— Required action —
The entries are to be duplicated exactly, though any picture in them must be omitted.
*** Opening of Data records ***
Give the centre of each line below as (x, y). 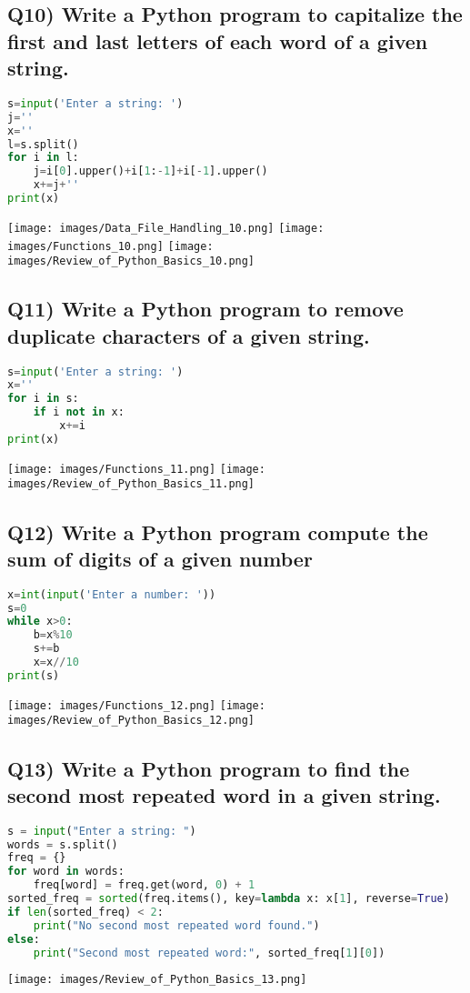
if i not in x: (79, 412)
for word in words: (66, 872)
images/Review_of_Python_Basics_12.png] (131, 721)
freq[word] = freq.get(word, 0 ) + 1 (144, 885)
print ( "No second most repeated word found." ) (176, 925)
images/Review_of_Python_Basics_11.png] (131, 484)
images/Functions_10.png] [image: (110, 246)
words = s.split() (63, 844)
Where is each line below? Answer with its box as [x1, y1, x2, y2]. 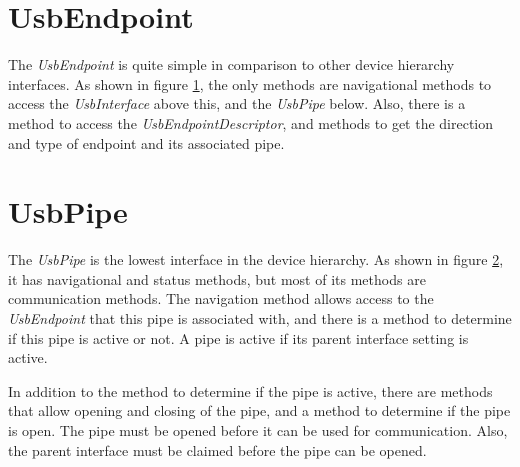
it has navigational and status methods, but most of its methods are [8, 268, 426, 289]
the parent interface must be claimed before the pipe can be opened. [8, 439, 427, 460]
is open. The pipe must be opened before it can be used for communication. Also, [8, 419, 508, 440]
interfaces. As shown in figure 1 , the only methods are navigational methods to [8, 73, 492, 94]
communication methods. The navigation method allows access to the [8, 288, 434, 309]
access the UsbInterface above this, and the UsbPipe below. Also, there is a [8, 93, 466, 114]
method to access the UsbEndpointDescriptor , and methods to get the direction [8, 112, 494, 133]
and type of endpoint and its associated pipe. [8, 132, 285, 153]
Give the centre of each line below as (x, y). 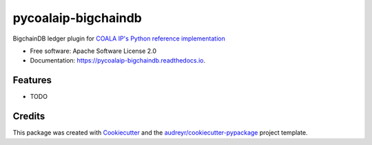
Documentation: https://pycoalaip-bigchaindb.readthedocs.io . (118, 60)
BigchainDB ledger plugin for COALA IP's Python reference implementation (119, 38)
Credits (29, 116)
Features (32, 80)
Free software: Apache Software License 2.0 (93, 51)
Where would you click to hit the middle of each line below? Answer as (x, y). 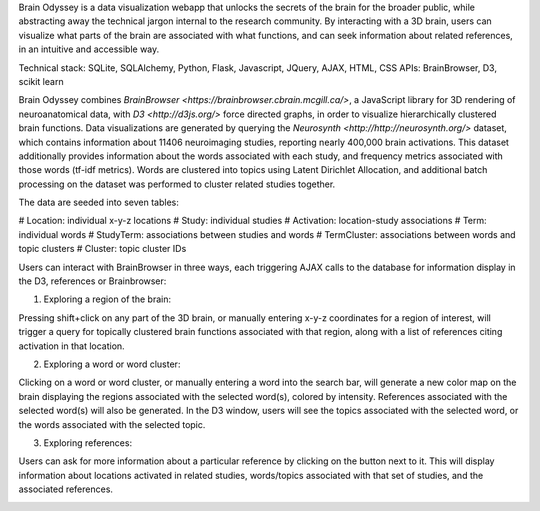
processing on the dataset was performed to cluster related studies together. (177, 184)
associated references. (66, 489)
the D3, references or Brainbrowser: (92, 281)
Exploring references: (88, 442)
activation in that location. (71, 346)
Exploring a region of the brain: (107, 299)
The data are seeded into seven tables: (98, 202)
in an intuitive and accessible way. (89, 49)
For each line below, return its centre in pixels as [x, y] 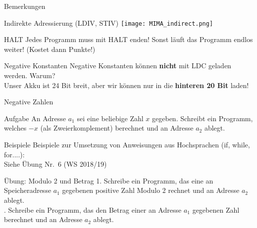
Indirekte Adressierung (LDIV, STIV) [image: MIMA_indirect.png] [109, 23]
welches [15, 128]
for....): [14, 154]
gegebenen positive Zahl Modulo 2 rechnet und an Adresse [151, 190]
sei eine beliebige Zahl [110, 118]
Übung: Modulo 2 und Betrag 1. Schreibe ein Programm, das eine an [109, 180]
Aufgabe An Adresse [35, 118]
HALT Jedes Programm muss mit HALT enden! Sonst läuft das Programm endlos [128, 39]
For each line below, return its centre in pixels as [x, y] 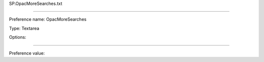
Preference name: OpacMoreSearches [48, 19]
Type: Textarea [24, 28]
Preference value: [27, 53]
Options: [18, 37]
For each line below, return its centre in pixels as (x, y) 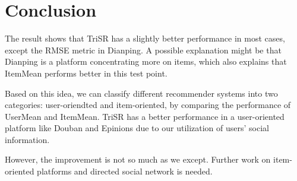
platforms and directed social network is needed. (125, 171)
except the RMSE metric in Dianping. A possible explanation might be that (143, 50)
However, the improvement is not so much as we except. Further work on (138, 159)
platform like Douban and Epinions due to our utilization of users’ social (137, 128)
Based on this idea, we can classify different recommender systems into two (141, 93)
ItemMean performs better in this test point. (86, 73)
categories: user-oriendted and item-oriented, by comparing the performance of (148, 105)
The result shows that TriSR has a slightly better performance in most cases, (145, 38)
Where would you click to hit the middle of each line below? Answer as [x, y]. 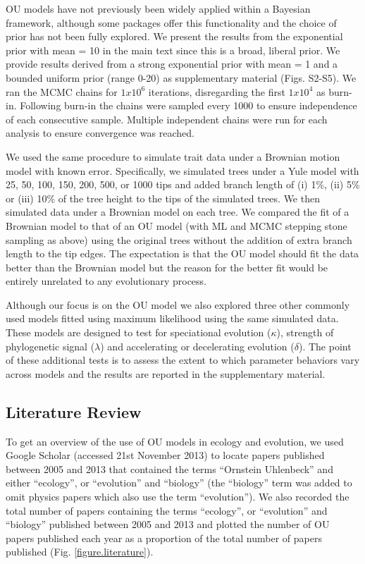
*** Close of Data records ***
— Output of the exercise —
Give the centre of each line below as (x, y). 
if i not in x: (79, 412)
for word in words: (66, 872)
images/Review_of_Python_Basics_12.png] (131, 721)
freq[word] = freq.get(word, 0 ) + 1 (144, 885)
print ( "No second most repeated word found." ) (176, 925)
images/Review_of_Python_Basics_11.png] (131, 484)
images/Functions_10.png] [image: (110, 246)
words = s.split() (63, 844)
Where is each line below? Answer with its box as [x1, y1, x2, y2]. 
it has navigational and status methods, but most of its methods are [8, 268, 426, 289]
the parent interface must be claimed before the pipe can be opened. [8, 439, 427, 460]
is open. The pipe must be opened before it can be used for communication. Also, [8, 419, 508, 440]
interfaces. As shown in figure 1 , the only methods are navigational methods to [8, 73, 492, 94]
communication methods. The navigation method allows access to the [8, 288, 434, 309]
access the UsbInterface above this, and the UsbPipe below. Also, there is a [8, 93, 466, 114]
method to access the UsbEndpointDescriptor , and methods to get the direction [8, 112, 494, 133]
and type of endpoint and its associated pipe. [8, 132, 285, 153]
Give the centre of each line below as (x, y). 
Documentation: https://pycoalaip-bigchaindb.readthedocs.io . (118, 60)
BigchainDB ledger plugin for COALA IP's Python reference implementation (119, 38)
Credits (29, 116)
Features (32, 80)
Free software: Apache Software License 2.0 (93, 51)
Where would you click to hit the middle of each line below? Answer as (x, y). 
processing on the dataset was performed to cluster related studies together. (177, 184)
associated references. (66, 489)
the D3, references or Brainbrowser: (92, 281)
Exploring references: (88, 442)
activation in that location. (71, 346)
Exploring a region of the brain: (107, 299)
The data are seeded into seven tables: (98, 202)
in an intuitive and accessible way. (89, 49)
For each line below, return its centre in pixels as [x, y] 
Indirekte Adressierung (LDIV, STIV) [image: MIMA_indirect.png] [109, 23]
welches [15, 128]
for....): [14, 154]
gegebenen positive Zahl Modulo 2 rechnet und an Adresse [151, 190]
sei eine beliebige Zahl [110, 118]
Übung: Modulo 2 und Betrag 1. Schreibe ein Programm, das eine an [109, 180]
Aufgabe An Adresse [35, 118]
HALT Jedes Programm muss mit HALT enden! Sonst läuft das Programm endlos [128, 39]
For each line below, return its centre in pixels as [x, y] 
Preference name: OpacMoreSearches [48, 19]
Type: Textarea [24, 28]
Preference value: [27, 53]
Options: [18, 37]
For each line below, return its centre in pixels as (x, y) 
platforms and directed social network is needed. (125, 171)
except the RMSE metric in Dianping. A possible explanation might be that (143, 50)
However, the improvement is not so much as we except. Further work on (138, 159)
platform like Douban and Epinions due to our utilization of users’ social (137, 128)
Based on this idea, we can classify different recommender systems into two (141, 93)
ItemMean performs better in this test point. (86, 73)
categories: user-oriendted and item-oriented, by comparing the performance of (148, 105)
The result shows that TriSR has a slightly better performance in most cases, (145, 38)
Where would you click to hit the middle of each line below? Answer as [x, y]. 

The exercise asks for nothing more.